We likewise tested for significant relationships between percentage time in depressive episodes and sex, age at intake, lifetime non-anxiety comorbid diagnoses (alcoholism, drug dependence, and antisocial personality disorder), bipolar type (I versus II), intake episode polarity (cycling, pure depressive, or pure manic), and four measures of concurrent anxiety—presence or absence of panic attacks within the index episode, presence of any lifetime RDC anxiety disorder (panic disorder, phobic disorder, obsessive-compulsive disorder, or generalized anxiety disorder), and the 6-point SADS ratings of somatic and psychic anxiety (items 263 and 265). The somatic anxiety item specifies “physiological concomitants of anxiety other than during panic attacks” and lists as examples headaches, stomach cramps, diarrhea, and muscle tension. The psychic anxiety item specifies “subjective feelings” of anxiety, fearfulness, or apprehension, excluding panic attacks. The 6-point scales for each range from 1 for no anxiety at all to 6 for “extreme,” indicating “pervasive feelings of intense anxiety.”
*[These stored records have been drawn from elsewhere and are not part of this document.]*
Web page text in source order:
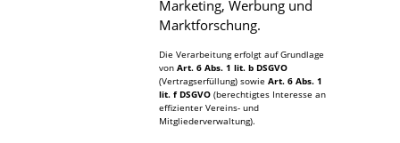
Marketing, Werbung und
Marktforschung.
Die Verarbeitung erfolgt auf Grundlage
von Art. 6 Abs. 1 lit. b DSGVO
(Vertragserfüllung) sowie Art. 6 Abs. 1
lit. f DSGVO (berechtigtes Interesse an
effizienter Vereins- und
Mitgliederverwaltung).
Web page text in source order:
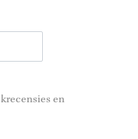
en
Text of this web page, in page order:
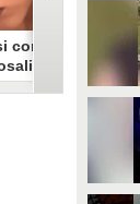
confessa
"Non
costretta
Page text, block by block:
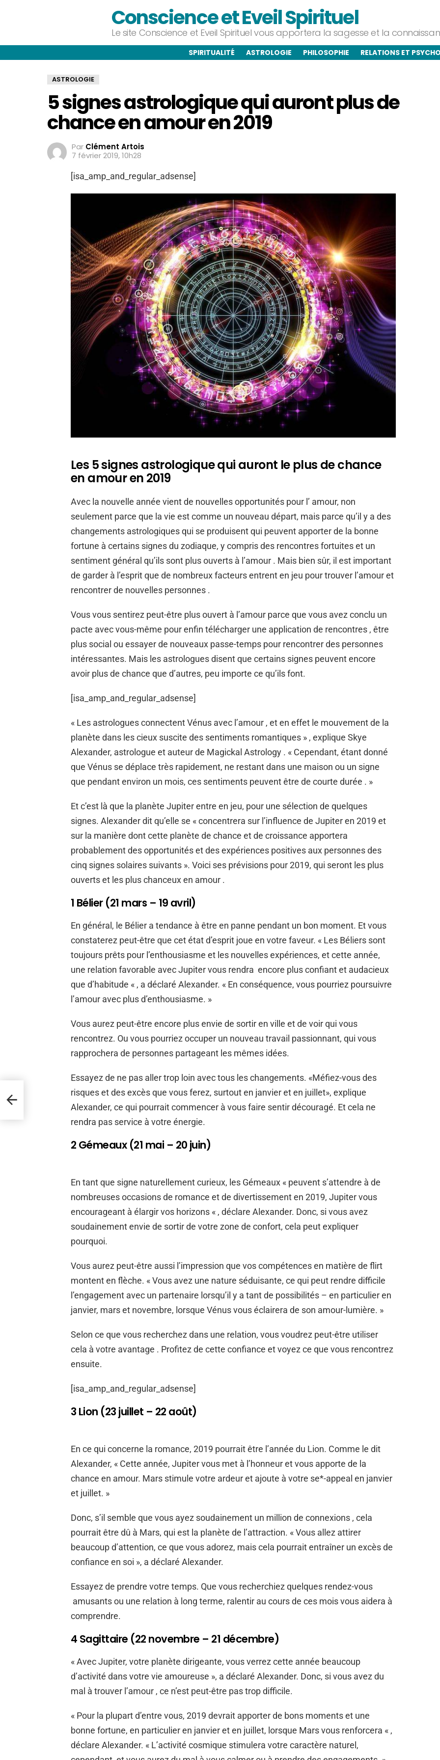
Conscience et Eveil Spirituel
Le site Conscience et Eveil Spirituel vous apportera la sagesse et la
SPIRITUALITÉ ASTROLOGIE PHILOSOPHIE RELATIONS ET
ASTROLOGIE
5 signes astrologique qui auront plus de
chance en amour en 2019
Par Clément Artois
7 février 2019, 10h28
[isa_amp_and_regular_adsense]
Les 5 signes astrologique qui auront le plus de chance
en amour en 2019
Avec la nouvelle année vient de nouvelles opportunités pour l’ amour, non
seulement parce que la vie est comme un nouveau départ, mais parce qu’il y a des
changements astrologiques qui se produisent qui peuvent apporter de la bonne
fortune à certains signes du zodiaque, y compris des rencontres fortuites et un
sentiment général qu’ils sont plus ouverts à l’amour . Mais bien sûr, il est important
de garder à l’esprit que de nombreux facteurs entrent en jeu pour trouver l’amour et
rencontrer de nouvelles personnes .
Vous vous sentirez peut-être plus ouvert à l’amour parce que vous avez conclu un
pacte avec vous-même pour enfin télécharger une application de rencontres , être
plus social ou essayer de nouveaux passe-temps pour rencontrer des personnes
intéressantes. Mais les astrologues disent que certains signes peuvent encore
avoir plus de chance que d’autres, peu importe ce qu’ils font.
[isa_amp_and_regular_adsense]
« Les astrologues connectent Vénus avec l’amour , et en effet le mouvement de la
planète dans les cieux suscite des sentiments romantiques » , explique Skye
Alexander, astrologue et auteur de Magickal Astrology . « Cependant, étant donné
que Vénus se déplace très rapidement, ne restant dans une maison ou un signe
que pendant environ un mois, ces sentiments peuvent être de courte durée . »
Et c’est là que la planète Jupiter entre en jeu, pour une sélection de quelques
signes. Alexander dit qu’elle se « concentrera sur l’influence de Jupiter en 2019 et
sur la manière dont cette planète de chance et de croissance apportera
probablement des opportunités et des expériences positives aux personnes des
cinq signes solaires suivants ». Voici ses prévisions pour 2019, qui seront les plus
ouverts et les plus chanceux en amour .
1 Bélier (21 mars – 19 avril)
En général, le Bélier a tendance à être en panne pendant un bon moment. Et vous
constaterez peut-être que cet état d’esprit joue en votre faveur. « Les Béliers sont
toujours prêts pour l’enthousiasme et les nouvelles expériences, et cette année,
une relation favorable avec Jupiter vous rendra encore plus confiant et audacieux
que d’habitude « , a déclaré Alexander. « En conséquence, vous pourriez poursuivre
l’amour avec plus d’enthousiasme. »
Vous aurez peut-être encore plus envie de sortir en ville et de voir qui vous
rencontrez. Ou vous pourriez occuper un nouveau travail passionnant, qui vous
rapprochera de personnes partageant les mêmes idées.
Essayez de ne pas aller trop loin avec tous les changements. «Méfiez-vous des
risques et des excès que vous ferez, surtout en janvier et en juillet», explique
Alexander, ce qui pourrait commencer à vous faire sentir découragé. Et cela ne
rendra pas service à votre énergie.
2 Gémeaux (21 mai – 20 juin)
En tant que signe naturellement curieux, les Gémeaux « peuvent s’attendre à de
nombreuses occasions de romance et de divertissement en 2019, Jupiter vous
encourageant à élargir vos horizons « , déclare Alexander. Donc, si vous avez
soudainement envie de sortir de votre zone de confort, cela peut expliquer
pourquoi.
Vous aurez peut-être aussi l’impression que vos compétences en matière de flirt
montent en flèche. « Vous avez une nature séduisante, ce qui peut rendre difficile
l’engagement avec un partenaire lorsqu’il y a tant de possibilités – en particulier en
janvier, mars et novembre, lorsque Vénus vous éclairera de son amour-lumière. »
Selon ce que vous recherchez dans une relation, vous voudrez peut-être utiliser
cela à votre avantage . Profitez de cette confiance et voyez ce que vous rencontrez
ensuite.
[isa_amp_and_regular_adsense]
3 Lion (23 juillet – 22 août)
En ce qui concerne la romance, 2019 pourrait être l’année du Lion. Comme le dit
Alexander, « Cette année, Jupiter vous met à l’honneur et vous apporte de la
chance en amour. Mars stimule votre ardeur et ajoute à votre se*-appeal en janvier
et juillet. »
Donc, s’il semble que vous ayez soudainement un million de connexions , cela
pourrait être dû à Mars, qui est la planète de l’attraction. « Vous allez attirer
beaucoup d’attention, ce que vous adorez, mais cela pourrait entraîner un excès de
confiance en soi », a déclaré Alexander.
Essayez de prendre votre temps. Que vous recherchiez quelques rendez-vous
amusants ou une relation à long terme, ralentir au cours de ces mois vous aidera à
comprendre.
4 Sagittaire (22 novembre – 21 décembre)
« Avec Jupiter, votre planète dirigeante, vous verrez cette année beaucoup
d’activité dans votre vie amoureuse », a déclaré Alexander. Donc, si vous avez du
mal à trouver l’amour , ce n’est peut-être pas trop difficile.
« Pour la plupart d’entre vous, 2019 devrait apporter de bons moments et une
bonne fortune, en particulier en janvier et en juillet, lorsque Mars vous renforcera « ,
déclare Alexander. « L’activité cosmique stimulera votre caractère naturel,
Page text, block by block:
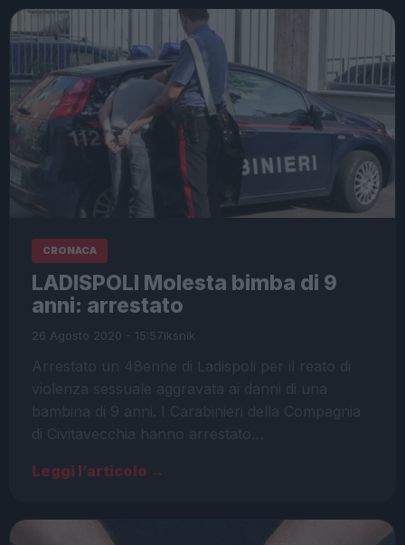
CRONACA
LADISPOLI Molesta bimba di 9
anni: arrestato
26 Agosto 2020 - 15:57Iksnik
Arrestato un 48enne di Ladispoli per il reato di
violenza sessuale aggravata ai danni di una
bambina di 9 anni. I Carabinieri della Compagnia
di Civitavecchia hanno arrestato…
Leggi l’articolo →
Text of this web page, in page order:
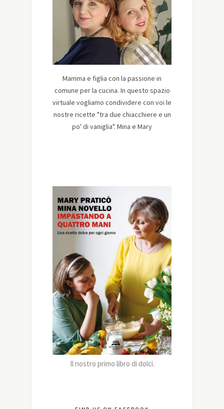
Mamma e figlia con la passione in
comune per la cucina. In questo spazio
virtuale vogliamo condividere con voi le
nostre ricette "tra due chiacchiere e un
po' di vaniglia". Mina e Mary
Il nostro primo libro di dolci.
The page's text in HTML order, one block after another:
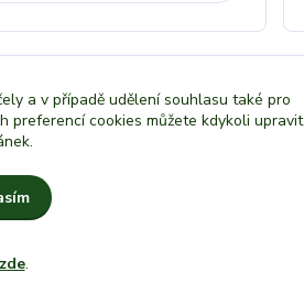
a v případě udělení souhlasu také pro
preferencí cookies můžete kdykoli upravit
zde.
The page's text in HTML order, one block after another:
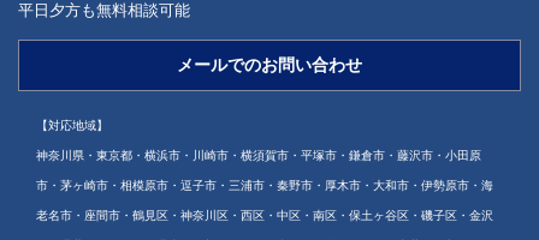
平日夕方も無料相談可能
メールでのお問い合わせ
【対応地域】
神奈川県・東京都・横浜市・川崎市・横須賀市・平塚市・鎌倉市・藤沢市・小田原
市・茅ヶ崎市・相模原市・逗子市・三浦市・秦野市・厚木市・大和市・伊勢原市・海
老名市・座間市・鶴見区・神奈川区・西区・中区・南区・保土ヶ谷区・磯子区・金沢
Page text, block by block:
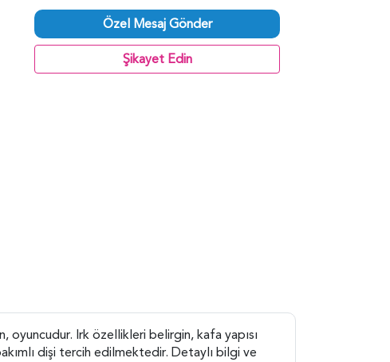
Özel Mesaj Gönder
Şikayet Edin
oyuncudur. Irk özellikleri belirgin, kafa yapısı
dişi tercih edilmektedir. Detaylı bilgi ve
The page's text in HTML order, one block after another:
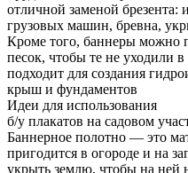
отличной заменой
грузовых машин, бревна,
Кроме того, баннеры можно
песок, чтобы те не уходили
подходит для создания
крыш и фундаментов
Идеи для использования
б/у плакатов на садовом
Баннерное полотно — это
пригодится в огороде и на
укрыть землю, чтобы на ней
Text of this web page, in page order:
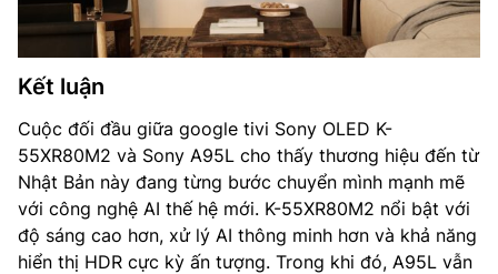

These anxiety measures were entered into an SPSS (version 16.0) general linear model to determine which added to the prediction of time depressed. Sex, age at intake, non-anxiety comorbid diagnoses, bipolar type, or episode polarity was included in the model if univariate analysis had shown that factor to have a significant relationship to time depressed.
After selecting the most salient predictor of subsequent morbidity, we tested for the persistence of the relationship by considering depressive morbidity in each of four 5-year periods that comprised the follow-up period. These analyses were restricted to patients who completed the respective 5-year follow-up periods.
These procedures were repeated for the prediction of proportion of weeks in episodes of mania, schizoaffective mania, or hypomania. Two-tailed tests and an alpha of 0.05 were used throughout.